Budget & Jiu-Jitsu Are The Same: Assume That You’ll Need More Than Expected

Brazilian Jiu-Jitsu and life have a lot of things in common. However, what may surprise you is that money – more specifically, your budget – has lots to do with BJJ as well.
Professor John Danaher explains why this is the case:

If your life is anything like mine, it’s probably the case that any time you make a budget for a given project – whether it be a hobby, a vacation, a dinner with friends, or whatever – and make a budget for time and expense for that project… You inevitably find that your budget is insufficient. And that you have to invest more money and time than you originally believed; as many unforeseen factors complicate and interfere with what initially seemed a simple task.

Jiu-Jitsu is the same. Everything you do in Jiu-Jitsu is done against resistance. Often this resistance is much stronger and more cunning than you initially believed it would be.
When you enter a move in Jiu-Jitsu, you make an initial budget for how much energy and strength you will need to invest to make it work against the expected resistance.

Therefore, Professor Danaher’s advice is simple: to assume you’ll need to invest much more than expected.

My advice to you is this – ASSUME THE RESISTANCE LEVEL WILL BE GREATER YOU WOULD NORMALLY ANTICIPATE AND BUDGET ACCORDINGLY.

Put more energy into the connection required for the application of the move than seems to be required. If you are attacking your opponent’s knee, don’t form your connection at your opponents knee; his resistance will almost always result in his knee slipping out of your hold. Over budget by forming the connection at the HIP so that as your opponents leg inevitably slips out to some degree as he resists, you started so high on the leg that even if you lose 15% of its length in the struggle, you’ll still be above the knee and able to perform your lock.

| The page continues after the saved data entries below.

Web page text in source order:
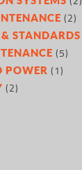
(2)
STANDARDS
(5)
POWER (1)
(2)
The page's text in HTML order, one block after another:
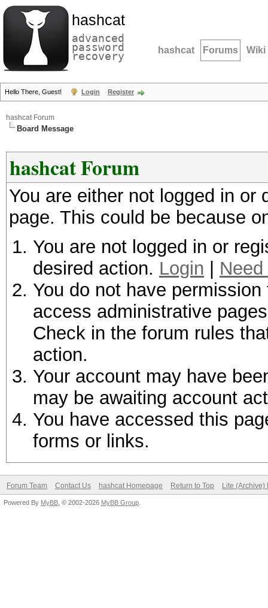
hashcat
advanced
password
recovery hashcat Forums Wiki
Hello There, Guest! Login Register
hashcat Forum
Board Message
hashcat Forum
You are either not logged in
page. This could be because
You are not logged in or
desired action. Login
You do not have
access administrative
Check in the forum rules
action.
Your account may have
may be awaiting account
You have accessed this
forms or links.
Forum Team Contact Us hashcat Homepage Return to Top Lite (Archive)
Powered By MyBB , © 2002-2026 MyBB Group
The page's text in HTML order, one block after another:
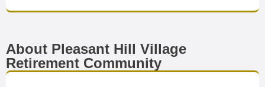
About Pleasant Hill Village
Retirement Community
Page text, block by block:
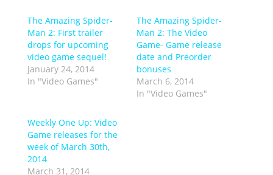
The Amazing Spider-
Man 2: First trailer
drops for upcoming
video game sequel!
January 24, 2014
In "Video Games"
The Amazing Spider-
Man 2: The Video
Game- Game release
date and Preorder
bonuses
March 6, 2014
In "Video Games"
Weekly One Up: Video
Game releases for the
week of March 30th,
2014
March 31, 2014
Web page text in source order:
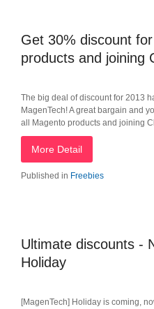
Get 30% discount
products and joining
The big deal of discount for 2013
MagenTech! A great bargain and
all Magento products and joining
More Detail
Published in Freebies
Ultimate discounts -
Holiday
[MagenTech] Holiday is coming,
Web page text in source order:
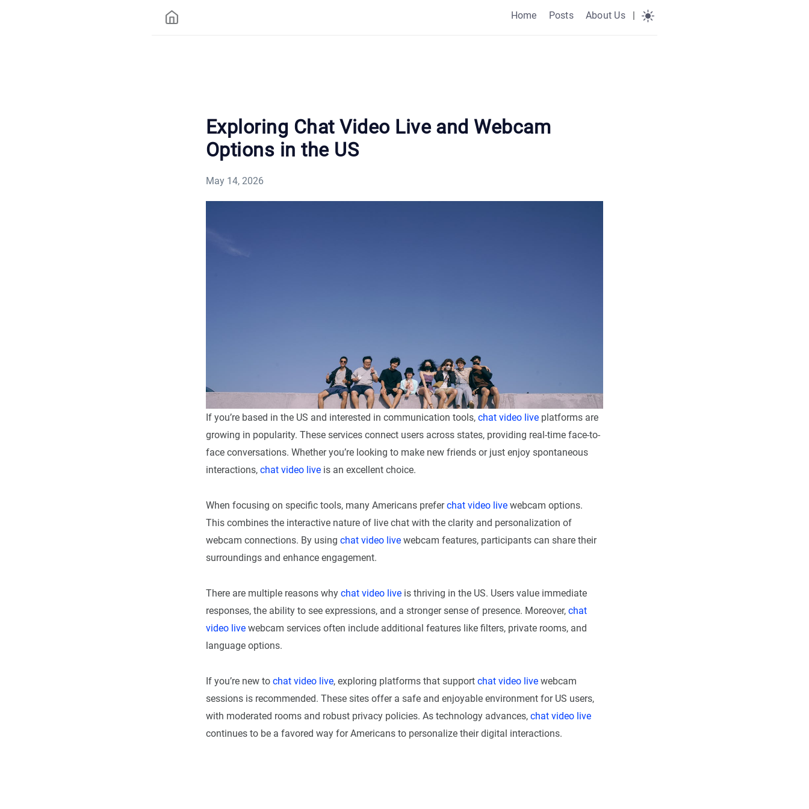
Home Posts About Us |
Exploring Chat Video Live and Webcam
Options in the US
May 14, 2026
If you’re based in the US and interested in communication tools, chat video live platforms are
growing in popularity. These services connect users across states, providing real-time face-to-
face conversations. Whether you’re looking to make new friends or just enjoy spontaneous
interactions, chat video live is an excellent choice.
When focusing on specific tools, many Americans preferchat video live webcam options.
This combines the interactive nature of live chat with the clarity and personalization of
webcam connections. By using chat video live webcam features, participants can share their
surroundings and enhance engagement.
There are multiple reasons why chat video live is thriving in the US. Users value immediate
responses, the ability to see expressions, and a stronger sense of presence. Moreover, chat
video live webcam services often include additional features like filters, private rooms, and
language options.
If you’re new to chat video live, exploring platforms that support chat video live webcam
sessions is recommended. These sites offer a safe and enjoyable environment for US users,
with moderated rooms and robust privacy policies. As technology advances, chat video live
continues to be a favored way for Americans to personalize their digital interactions.
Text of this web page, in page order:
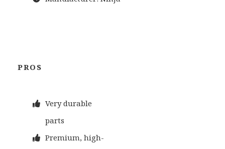
PROS
Very durable
parts
Premium, high-
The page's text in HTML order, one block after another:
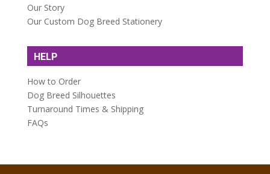
Our Story
Our Custom Dog Breed Stationery
HELP
How to Order
Dog Breed Silhouettes
Turnaround Times & Shipping
FAQs
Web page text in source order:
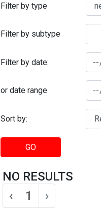
Filter by type
Filter by subtype
Filter by date:
or date range
Sort by:
GO
NO RESULTS
‹
1 ›

Try to follow the example of engineers:

Just as engineers OVER BUILD a bridge to hold far greater weights than any average day will expose them to, in the expectation that some unforeseen event may occur where the extra strength saves the day, so do with your Jiu-Jitsu moves.
Over build them to accommodate the unexpectedly high resistance that so often comes when grappling tough opponents.